If the one I have on the way turns out to contain what I think it does, Atlas may have actually printed the first version more than one year and yours may be the earlier one.  

Also, is the wire binding on your copy one piece running from top to bottom like the one I have with no pages in Chapter 7 or is it two pieces, with a small gap between them?

Robert D.


----------



## VSAncona (Aug 5, 2014)

Robert,

I will take some photos when I get a chance and post them or send them to you. In the meantime, I took a closer look at the manual, as well as another version I bought off ebay a few years ago (I wanted to have a second copy for my office). The one with the blue cover definitely appears to be older. It has a wire binding that runs the entire length of the spine. It also has photos of the early Atlas lathes (looks like either a 9" lathe or the 10D) all with the vertical countershaft setup. Chapter seven is bound into the book, not loose.

The other version I have seems to be 1937V3, according to your list. It has black covers, is wire bound (two sections of wire binding), and has the Sears/Craftsman lathe threading supplement.

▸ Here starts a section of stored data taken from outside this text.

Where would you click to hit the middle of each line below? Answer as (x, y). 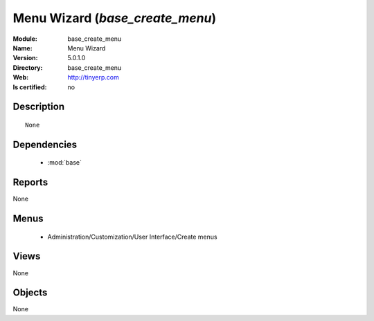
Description (39, 107)
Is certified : (30, 87)
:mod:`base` (65, 163)
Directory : (28, 67)
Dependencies (45, 144)
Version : (25, 58)
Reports (30, 182)
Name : (23, 48)
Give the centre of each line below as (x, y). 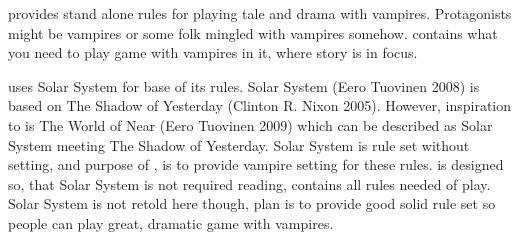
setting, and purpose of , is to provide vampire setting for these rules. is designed (256, 164)
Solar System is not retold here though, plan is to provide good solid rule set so (252, 203)
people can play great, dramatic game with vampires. (171, 222)
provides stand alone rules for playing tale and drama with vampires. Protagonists (260, 13)
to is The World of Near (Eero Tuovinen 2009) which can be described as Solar (250, 124)
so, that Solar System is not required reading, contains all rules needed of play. (249, 183)
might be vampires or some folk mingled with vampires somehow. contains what (253, 32)
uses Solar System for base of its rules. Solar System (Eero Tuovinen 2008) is (244, 85)
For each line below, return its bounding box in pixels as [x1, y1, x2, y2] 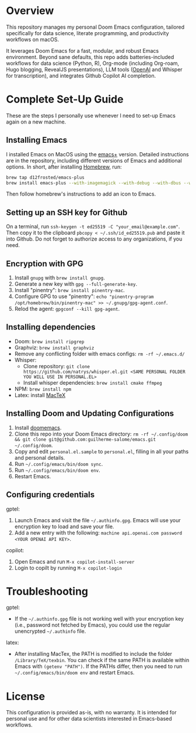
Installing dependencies [6, 322, 96, 332]
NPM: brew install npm [14, 385, 72, 392]
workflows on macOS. [6, 36, 60, 43]
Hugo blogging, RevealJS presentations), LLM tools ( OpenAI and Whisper [6, 66, 183, 73]
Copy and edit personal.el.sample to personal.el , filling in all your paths [14, 448, 189, 455]
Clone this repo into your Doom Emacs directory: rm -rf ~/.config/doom [14, 430, 188, 437]
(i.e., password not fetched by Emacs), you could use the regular [14, 622, 170, 629]
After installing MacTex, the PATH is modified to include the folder [14, 650, 172, 657]
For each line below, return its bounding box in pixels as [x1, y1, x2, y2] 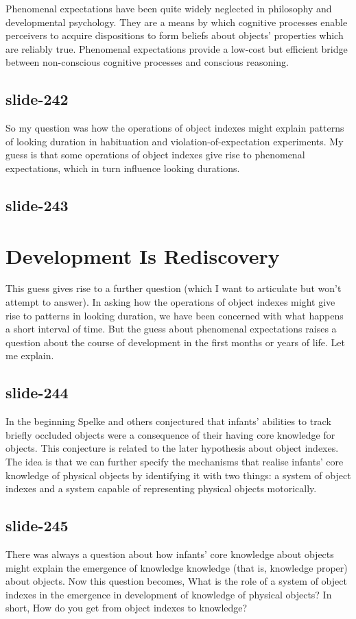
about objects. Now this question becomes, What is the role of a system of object [5, 574, 347, 588]
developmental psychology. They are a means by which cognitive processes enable [5, 14, 348, 29]
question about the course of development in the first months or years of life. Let [5, 335, 345, 349]
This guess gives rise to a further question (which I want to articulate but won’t [5, 281, 342, 295]
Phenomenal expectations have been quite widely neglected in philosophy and [5, 1, 332, 15]
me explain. [5, 348, 54, 363]
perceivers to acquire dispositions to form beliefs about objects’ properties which [5, 28, 344, 43]
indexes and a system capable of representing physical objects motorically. [5, 481, 317, 496]
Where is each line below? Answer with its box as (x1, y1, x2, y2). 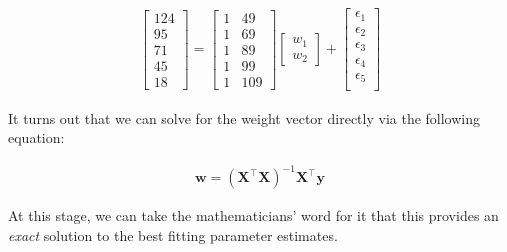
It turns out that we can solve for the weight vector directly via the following (8, 107, 481, 128)
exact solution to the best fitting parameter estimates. (8, 224, 338, 245)
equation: (8, 127, 65, 148)
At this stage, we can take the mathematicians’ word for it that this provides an (8, 205, 499, 226)
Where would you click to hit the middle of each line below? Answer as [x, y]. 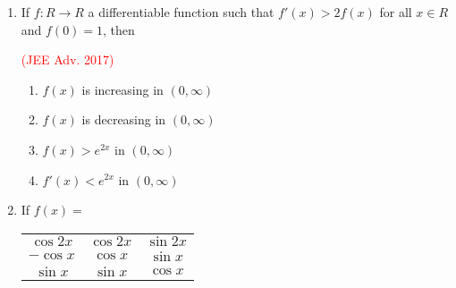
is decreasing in [124, 119]
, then [119, 29]
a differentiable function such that [181, 12]
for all [396, 12]
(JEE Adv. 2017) [68, 59]
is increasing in [122, 89]
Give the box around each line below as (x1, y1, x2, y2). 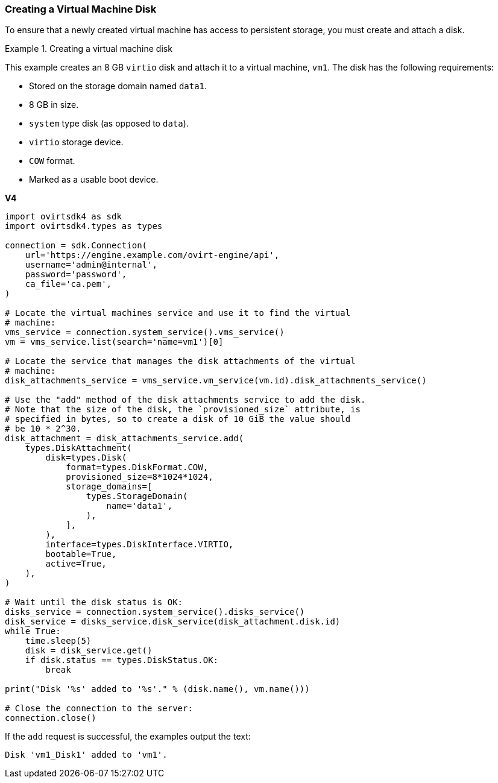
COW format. (29, 156, 75, 166)
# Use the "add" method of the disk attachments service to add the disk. (5, 395, 366, 405)
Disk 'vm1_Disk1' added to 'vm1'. (5, 750, 168, 760)
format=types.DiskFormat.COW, (66, 462, 209, 473)
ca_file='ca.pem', (25, 279, 112, 289)
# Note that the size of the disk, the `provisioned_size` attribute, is (5, 404, 361, 415)
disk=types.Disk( (45, 453, 127, 463)
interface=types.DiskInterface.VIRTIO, (45, 539, 234, 550)
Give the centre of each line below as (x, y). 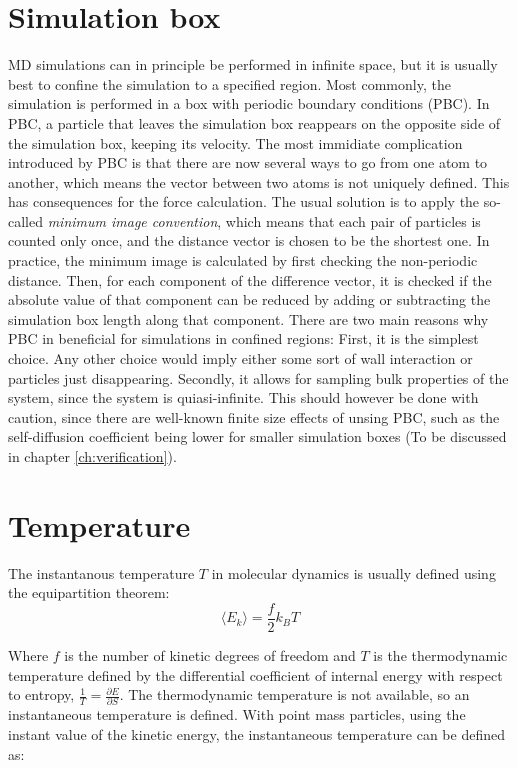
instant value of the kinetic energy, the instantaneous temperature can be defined (256, 734)
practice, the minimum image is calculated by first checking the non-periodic (243, 260)
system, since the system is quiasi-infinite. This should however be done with (243, 397)
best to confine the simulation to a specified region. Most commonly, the (229, 83)
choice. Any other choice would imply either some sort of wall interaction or (240, 358)
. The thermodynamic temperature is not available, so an (294, 694)
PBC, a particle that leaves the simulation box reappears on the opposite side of (254, 122)
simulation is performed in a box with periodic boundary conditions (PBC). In (249, 103)
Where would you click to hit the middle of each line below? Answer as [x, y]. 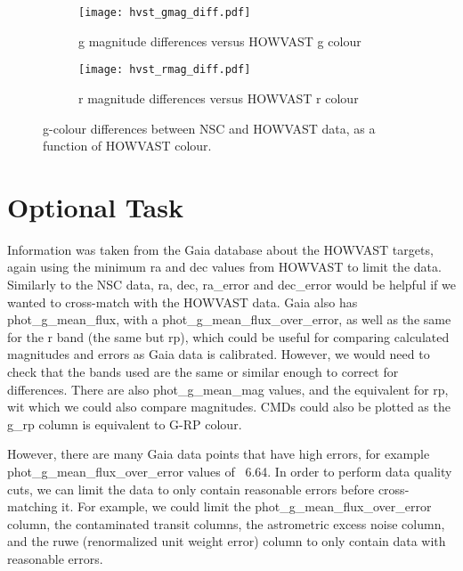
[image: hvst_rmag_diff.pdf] [165, 70]
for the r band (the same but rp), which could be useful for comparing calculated [228, 336]
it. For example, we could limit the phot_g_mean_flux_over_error [247, 506]
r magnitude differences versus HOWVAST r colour [219, 98]
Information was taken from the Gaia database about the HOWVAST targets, [220, 249]
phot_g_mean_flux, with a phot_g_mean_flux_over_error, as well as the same [229, 319]
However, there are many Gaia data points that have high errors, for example [219, 454]
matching [32, 506]
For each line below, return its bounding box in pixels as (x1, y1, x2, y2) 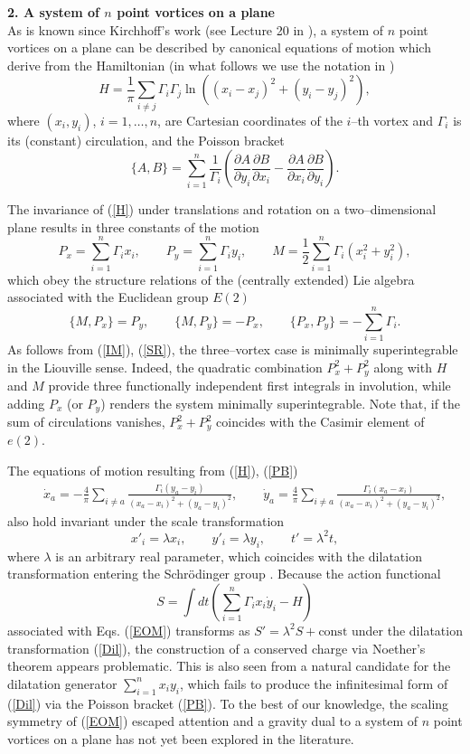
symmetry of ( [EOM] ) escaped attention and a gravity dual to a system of (7, 712, 418, 730)
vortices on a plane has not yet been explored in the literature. (7, 729, 354, 748)
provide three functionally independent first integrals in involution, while (48, 375, 451, 394)
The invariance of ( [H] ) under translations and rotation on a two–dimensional (7, 200, 437, 219)
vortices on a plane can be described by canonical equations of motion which (7, 38, 431, 57)
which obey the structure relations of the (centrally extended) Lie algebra (7, 269, 415, 288)
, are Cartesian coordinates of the (157, 110, 343, 129)
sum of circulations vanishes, (7, 412, 165, 431)
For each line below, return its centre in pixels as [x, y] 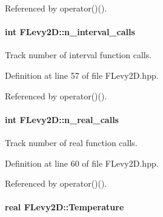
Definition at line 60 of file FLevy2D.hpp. [82, 163]
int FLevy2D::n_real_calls [62, 119]
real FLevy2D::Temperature [65, 207]
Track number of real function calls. [71, 142]
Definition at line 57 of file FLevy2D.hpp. [82, 75]
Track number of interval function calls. [78, 55]
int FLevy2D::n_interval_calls [70, 32]
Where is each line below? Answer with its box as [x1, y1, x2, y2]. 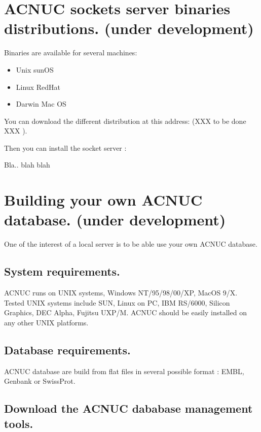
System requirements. [4, 263, 120, 279]
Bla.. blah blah [4, 159, 50, 170]
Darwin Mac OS [16, 98, 66, 109]
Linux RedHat [16, 81, 60, 92]
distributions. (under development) [4, 18, 254, 39]
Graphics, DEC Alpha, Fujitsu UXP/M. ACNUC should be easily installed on [4, 307, 247, 318]
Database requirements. [4, 342, 131, 357]
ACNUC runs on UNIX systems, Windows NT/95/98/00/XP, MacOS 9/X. [4, 287, 238, 298]
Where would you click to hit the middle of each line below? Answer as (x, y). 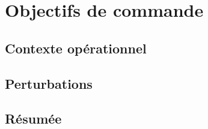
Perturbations (49, 83)
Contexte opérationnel (76, 48)
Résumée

I have a couple of other later versions as well, but they have the cheap plastic comb binding that always seems to break. One of them came with my 1947 10F and one came with a later (early 70s) Craftsman 101.21400. Both are missing the front cover.

Vince


----------



## VSAncona (Aug 5, 2014)

Here is a photo of the cover. I also have photos of the pages you asked about, but I'm not sure what the best way is to send them to you.

Vince


----------



## wa5cab (Aug 10, 2014)

Vince,

Sorry for the delay in responding.  I spent almost all day Thursday in a dentist's chair.  All condolences cheerfully accepted.

AFAIK, that has to be the First Edition.  I'll probably put the photo in Downloads as it may be of some interest.  The other photos probably aren't of general interest so just email them at your convenience to wa5cab@cs.com .  I mainly want them to confirm that the PDF I have is the same as what you have.  The person whom I got it from had no idea of where it came from.  Or if he did, wouldn't say.

On the photos being either 10D or maybe 9", some of them may also be of the earlier 10" model that as far as I can tell was just referred to as the "10".  Although it's common to refer to all 10" earlier than the 10F as 10D, there were at least 5 more distinctly different models listed in the 1937 and earlier catalogs.  The 10A, 10B, 10C and 10E were stripped down models but the 10 had everything that the 10D did, but some of the pieces are different.  Like the compound and the bed legs.  Atlas didn't help matters any by using the same model numbers for both versions (1036, 1042, 1048 and 1054).  Or if one had Timken bearings, the model number got a "T" suffix.  Someone turned up with one of those the other day.

Robert D


----------



## wa5cab (Aug 14, 2014)

Vince,

I finally found time to go through and compare the photos that you sent to the PDF copy I have, and they are all the same.  So I am concluding that the manual that you have is the first version and if my guesses as to when the 2/3 versions came out, probably the First Edition or first printing.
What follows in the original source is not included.